Было еще одно поздравление, быть может, самое дорогое — открытка со штампом тюрьмы в Бреславле, от другой узницы — от Розы Люксембург: «Милый Карл!.. Я не сомневаюсь в том, что Вы крепки, бодры и веселы. Всего, всего хорошего. До свиданья в лучшие времена. Сердечный привет.
Никто из друзей и товарищей не забывал его. Он и сам почти в каждом письме передавал всем им приветы, он и сам был очень заботлив по отношению к тем, кто, как и он, страдал. Он справлялся о здоровье Клары Цеткин, которое его крайне беспокоило, постоянно просил жену «не забывать» Розу, заботиться о ней.
«Как поживает Роза? Видела ли ты ее последнее время? Каждый раз, когда ты у нее бываешь или пишешь, передавай сердечный привет от меня. Она должна быть здоровой».
А Роза Люксембург к тому времени, отбывая в тюрьме один срок наказания, получила, неведомо за что, дополнительный срок. И в третий раз ее перевезли в другую тюрьму, в другой город. Она писала оттуда Софье Либкнехт: «…Я, как Вы знаете, принимаю все превратности судьбы с необходимым веселым спокойствием духа». И тоже постоянно тревожилась: «Что Карл пишет? Когда Вы его снова увидите? Большой привет ему от меня…», «…Теперь уже год как Карл сидит в Люкау. В этом месяце я часто об этом думаю, и как раз год назад Вы были у меня в Вронке и подарили мне красивую елку…» А потом — строки, ставшие трагическими… Близился день рождения Софьи Либкнехт, Роза печалилась, что не может в этом году ничего подарить ей, — пришлось попросить приятельницу в Берлине купить букет орхидей от ее имени «Может быть, мне удастся по крайней мере в будущем году самой принести Вам цветов к этому дню и совершить с Вами прогулку в Ботанический сад и в поле».

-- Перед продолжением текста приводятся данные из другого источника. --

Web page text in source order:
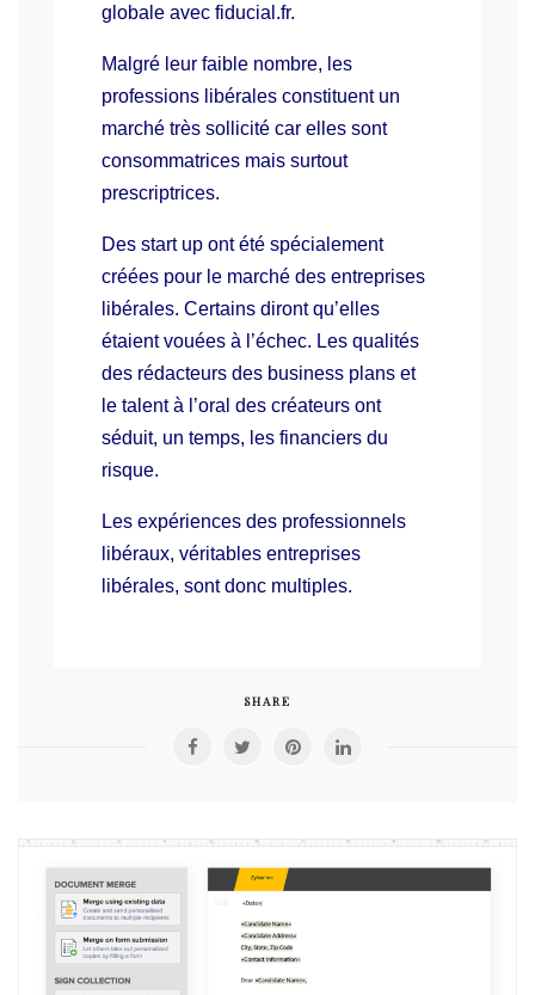
globale avec fiducial.fr.
Malgré leur faible nombre, les
professions libérales constituent un
marché très sollicité car elles sont
consommatrices mais surtout
prescriptrices.
Des start up ont été spécialement
créées pour le marché des entreprises
libérales. Certains diront qu’elles
étaient vouées à l’échec. Les qualités
des rédacteurs des business plans et
le talent à l’oral des créateurs ont
séduit, un temps, les financiers du
risque.
Les expériences des professionnels
libéraux, véritables entreprises
libérales, sont donc multiples.
SHARE

День рождения Софьи Либкнехт — 18 января. «В будущем году», за три дня до этой даты, Роза Люксембург была зверски уничтожена…
1917 год. Никогда еще не было такого насыщенного событиями года! Событиями небывалыми в истории человечества: в России произошла революция.
Роза Люксембург писала из тюрьмы: «Я опасаюсь, что вы все недостаточно оцениваете, недостаточно глубоко воспринимаете тот факт, что там одерживает победы наше собственное дело…»
Клара Цеткин воспевала русскую революцию, как подвиг пролетариата, совершенный под руководством партии большевиков, несшей незапятнанное знамя социализма.
Карл Либкнехт неистово метался по тюремной камере.
«Газеты я мог просмотреть лишь поверхностно. Великий революционный процесс, и социальный и экономический, происходящий в России и охвативший ее от самых низов и до поверхности, процесс, выражением которого является политическая революция, затрагивающая весь строй государства и его правительственный механизм, этот процесс не только не завершается, а находится в самом начале, имея перед собой безграничные перспективы, гораздо большие, чем во время Великой французской революции. То, что я узнаю об этих событиях, до того отрывочно и поверхностно, что я должен довольствоваться догадками. Ни в чем не ощущаю я так сильно моей нынешней духовной изоляции, как в вопросе о России».
Горечь и боль оттого, что в такое время, когда вся душа его, весь его пыл революционера стремились к деятельности, он вынужден сидеть за решеткой, прорвались в нескольких фразах другого письма: «Я хотел бы прийти на помощь русской революции и миру, отдать им тысячи жизней, если бы они у меня были. Проклятое бессилье! Меня теснят со всех сторон стены…»
Начало русской революции, как искра надежды, вспыхнуло для измученного войной германского народа. То, что произошло в России, окончательно раскрыло глаза на «оборонительную войну против русского царизма». Теперь уже не было человека во всей Германии, который воочию не убедился бы, что все призывы правителей к «защите родины» — не что иное, как наглая шовинистическая ложь.
Немецкие рабочие приветствовали русскую революцию неслыханными до того времени массовыми забастовками — в одном только Берлине одновременно бастовали 300 тысяч человек. Мощные демонстрации требовали немедленного окончания войны. В день поминовения усопших в 1917 году в Берлине было прорвано кольцо полиции, блокировавшее подступы к центру города. Демонстранты на тысячи голосов кричали: «Да здравствует заключенный в тюрьме Либкнехт!», «Долой войну!», «Свободу политическим заключенным!»
А дальше? Дальше некому было повести рабочий класс — не было ни партии, ни народных вождей. Карл Либкнехт и Роза Люксембург — все, кто мог в те пылающие дни возглавить революционное движение пролетариата, были изолированы.
И все-таки имена их, их идеи сделали многое. Вслед за Берлином забастовали почти все крупные промышленные центры Германии; в Лейпциге был избран первый в стране рабочий совет.